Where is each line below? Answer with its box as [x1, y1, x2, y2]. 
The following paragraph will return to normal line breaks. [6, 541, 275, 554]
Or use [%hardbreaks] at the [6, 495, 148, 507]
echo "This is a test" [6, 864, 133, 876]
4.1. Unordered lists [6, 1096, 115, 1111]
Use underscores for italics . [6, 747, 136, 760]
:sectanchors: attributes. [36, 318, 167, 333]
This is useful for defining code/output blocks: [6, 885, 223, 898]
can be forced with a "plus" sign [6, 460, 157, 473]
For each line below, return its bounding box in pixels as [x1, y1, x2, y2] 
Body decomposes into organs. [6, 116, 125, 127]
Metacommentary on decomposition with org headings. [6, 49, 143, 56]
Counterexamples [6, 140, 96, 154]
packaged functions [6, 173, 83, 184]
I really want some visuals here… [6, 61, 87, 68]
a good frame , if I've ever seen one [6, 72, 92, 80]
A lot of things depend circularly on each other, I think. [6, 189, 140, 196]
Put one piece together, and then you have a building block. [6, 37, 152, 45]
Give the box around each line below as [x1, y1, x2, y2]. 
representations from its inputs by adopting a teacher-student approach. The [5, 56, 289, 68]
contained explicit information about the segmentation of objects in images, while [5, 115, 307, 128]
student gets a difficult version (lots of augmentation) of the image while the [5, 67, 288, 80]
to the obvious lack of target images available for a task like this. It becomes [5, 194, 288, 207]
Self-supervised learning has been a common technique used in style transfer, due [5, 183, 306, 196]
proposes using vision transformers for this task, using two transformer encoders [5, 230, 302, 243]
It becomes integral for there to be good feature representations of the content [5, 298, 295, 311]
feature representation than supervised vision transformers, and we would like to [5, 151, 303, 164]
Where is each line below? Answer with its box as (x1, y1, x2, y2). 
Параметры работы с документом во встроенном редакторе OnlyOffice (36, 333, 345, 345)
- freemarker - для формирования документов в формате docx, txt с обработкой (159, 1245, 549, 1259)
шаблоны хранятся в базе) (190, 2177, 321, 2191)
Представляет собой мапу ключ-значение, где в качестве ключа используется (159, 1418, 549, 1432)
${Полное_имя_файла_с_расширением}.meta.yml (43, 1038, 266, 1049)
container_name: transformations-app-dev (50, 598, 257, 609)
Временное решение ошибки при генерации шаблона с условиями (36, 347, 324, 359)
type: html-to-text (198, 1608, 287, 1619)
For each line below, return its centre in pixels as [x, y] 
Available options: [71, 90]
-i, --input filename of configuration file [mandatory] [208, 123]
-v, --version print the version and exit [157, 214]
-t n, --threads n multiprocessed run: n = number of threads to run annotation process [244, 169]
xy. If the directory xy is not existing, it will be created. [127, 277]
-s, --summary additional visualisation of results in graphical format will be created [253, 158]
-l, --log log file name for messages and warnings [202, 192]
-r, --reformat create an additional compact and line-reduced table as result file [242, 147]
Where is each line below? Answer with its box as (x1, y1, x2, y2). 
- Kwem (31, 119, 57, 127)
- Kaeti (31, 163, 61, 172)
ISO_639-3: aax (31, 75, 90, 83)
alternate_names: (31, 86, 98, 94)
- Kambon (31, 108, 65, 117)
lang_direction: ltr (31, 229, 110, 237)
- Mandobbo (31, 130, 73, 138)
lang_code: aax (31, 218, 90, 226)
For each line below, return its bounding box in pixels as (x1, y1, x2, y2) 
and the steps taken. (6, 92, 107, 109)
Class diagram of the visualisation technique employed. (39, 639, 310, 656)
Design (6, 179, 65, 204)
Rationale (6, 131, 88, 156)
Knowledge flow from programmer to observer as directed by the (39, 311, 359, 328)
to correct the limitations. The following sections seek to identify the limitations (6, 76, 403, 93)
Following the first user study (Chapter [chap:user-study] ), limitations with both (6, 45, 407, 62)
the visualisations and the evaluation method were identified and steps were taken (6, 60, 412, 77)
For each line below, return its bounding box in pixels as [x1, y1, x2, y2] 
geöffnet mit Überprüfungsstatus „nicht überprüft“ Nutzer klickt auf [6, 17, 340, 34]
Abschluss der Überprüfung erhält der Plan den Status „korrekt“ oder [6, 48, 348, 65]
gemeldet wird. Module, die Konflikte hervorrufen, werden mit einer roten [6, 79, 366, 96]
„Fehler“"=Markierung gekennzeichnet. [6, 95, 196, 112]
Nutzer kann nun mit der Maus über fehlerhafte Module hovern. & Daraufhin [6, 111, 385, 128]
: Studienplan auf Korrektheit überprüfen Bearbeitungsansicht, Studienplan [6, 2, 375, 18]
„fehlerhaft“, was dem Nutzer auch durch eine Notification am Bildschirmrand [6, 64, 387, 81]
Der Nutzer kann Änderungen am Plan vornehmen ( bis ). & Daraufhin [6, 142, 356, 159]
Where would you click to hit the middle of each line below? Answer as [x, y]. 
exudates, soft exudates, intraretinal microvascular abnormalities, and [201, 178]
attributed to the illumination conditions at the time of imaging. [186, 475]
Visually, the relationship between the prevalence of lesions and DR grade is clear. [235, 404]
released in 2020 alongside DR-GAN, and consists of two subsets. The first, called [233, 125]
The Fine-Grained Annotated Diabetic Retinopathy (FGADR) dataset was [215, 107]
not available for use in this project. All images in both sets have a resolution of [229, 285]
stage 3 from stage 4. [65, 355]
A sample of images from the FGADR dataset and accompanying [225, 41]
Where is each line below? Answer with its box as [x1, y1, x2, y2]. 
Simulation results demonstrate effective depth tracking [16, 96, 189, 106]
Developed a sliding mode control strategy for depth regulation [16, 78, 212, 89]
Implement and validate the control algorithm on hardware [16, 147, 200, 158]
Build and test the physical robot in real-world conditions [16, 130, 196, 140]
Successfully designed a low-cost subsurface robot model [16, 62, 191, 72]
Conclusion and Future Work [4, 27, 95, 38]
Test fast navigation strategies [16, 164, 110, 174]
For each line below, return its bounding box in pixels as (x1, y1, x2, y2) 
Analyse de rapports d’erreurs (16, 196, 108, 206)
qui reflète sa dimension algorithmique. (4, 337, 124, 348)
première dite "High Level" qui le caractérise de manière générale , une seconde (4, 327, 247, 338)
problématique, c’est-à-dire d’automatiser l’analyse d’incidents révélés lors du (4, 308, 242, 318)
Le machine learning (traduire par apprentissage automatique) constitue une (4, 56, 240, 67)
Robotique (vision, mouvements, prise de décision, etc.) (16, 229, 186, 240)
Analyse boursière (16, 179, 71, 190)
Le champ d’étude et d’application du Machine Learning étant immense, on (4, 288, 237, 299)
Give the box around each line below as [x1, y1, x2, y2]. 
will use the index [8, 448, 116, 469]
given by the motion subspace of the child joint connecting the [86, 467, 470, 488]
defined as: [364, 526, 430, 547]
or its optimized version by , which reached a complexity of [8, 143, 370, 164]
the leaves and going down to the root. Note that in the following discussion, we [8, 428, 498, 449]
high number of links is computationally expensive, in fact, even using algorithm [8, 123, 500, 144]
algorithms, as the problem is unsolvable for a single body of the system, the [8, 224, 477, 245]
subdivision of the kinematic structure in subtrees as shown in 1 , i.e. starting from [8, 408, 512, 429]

→ WHAT THE TASK ASKS
Write out exactly the lines above from the line with "- Kambon (31, 108, 65, 117)" through the line with "geöffnet mit Überprüfungsstatus", both of them included, and leave out all other lines.

→ WRITTEN SOLUTION
- Kambon (31, 108, 65, 117)
lang_direction: ltr (31, 229, 110, 237)
- Mandobbo (31, 130, 73, 138)
lang_code: aax (31, 218, 90, 226)
For each line below, return its bounding box in pixels as (x1, y1, x2, y2) 
and the steps taken. (6, 92, 107, 109)
Class diagram of the visualisation technique employed. (39, 639, 310, 656)
Design (6, 179, 65, 204)
Rationale (6, 131, 88, 156)
Knowledge flow from programmer to observer as directed by the (39, 311, 359, 328)
to correct the limitations. The following sections seek to identify the limitations (6, 76, 403, 93)
Following the first user study (Chapter [chap:user-study] ), limitations with both (6, 45, 407, 62)
the visualisations and the evaluation method were identified and steps were taken (6, 60, 412, 77)
For each line below, return its bounding box in pixels as [x1, y1, x2, y2] 
geöffnet mit Überprüfungsstatus „nicht überprüft“ Nutzer klickt auf [6, 17, 340, 34]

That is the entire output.